どうやらハトは、ネズミ用の殺鼠剤か何かを含んだ餌を食べて死んでいたらしい、と噂が広まりました。
誰かがハトに毒をやった、というのです。
誰かが、と言うものの、住人のだれもが
「あのおばあさんがやったに違いない」
と確信していました。
ハトに餌付けをするのを止められて、その腹いせにやったのではないかと。
友人はこの出来事に恐怖を覚えたそうです。

それから子供も小学校高学年になり、塾に通い始めた息子を送迎するため夕方一緒に歩くことが多くなった友人は、そのおばあさんと頻繁にすれ違うようになりました。
その際、挨拶をして行き過ぎようとする度におばあさんは
「ちょっと待って!」
と呼び止め、バッグからお菓子を差し出すのです。
子どもは素直に「ありがとう」と受け取り、友人もお礼を言うのですが、これが何度か繰り返されたのちに、おばあさんはふと言いました。

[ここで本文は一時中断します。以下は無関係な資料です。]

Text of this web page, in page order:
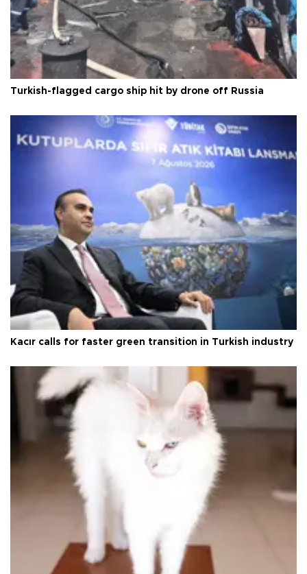
Turkish-flagged cargo ship hit by drone off Russia
Kacır calls for faster green transition in Turkish industry

「かわいいわねぇ。くーくー言ってるだけじゃなく、ちゃんとお礼を言ってもらえる分、おばあさん嬉しいなぁ。」
と。

その一言に友人はハッと凍り付きました。
まさかハト同様、息子が餌付けの対象にされかけているのではないか、と思ったのだそうです。
不気味なものを感じた友人は急遽、実家の緊急援助を頼んで引っ越しました。

友人は引っ越したその後のアパートの動向は知らないのですが、あのおばあさんの上品な、しかし何かうつろな印象のある微笑みを思い出す度にゾッとする…と言っていました。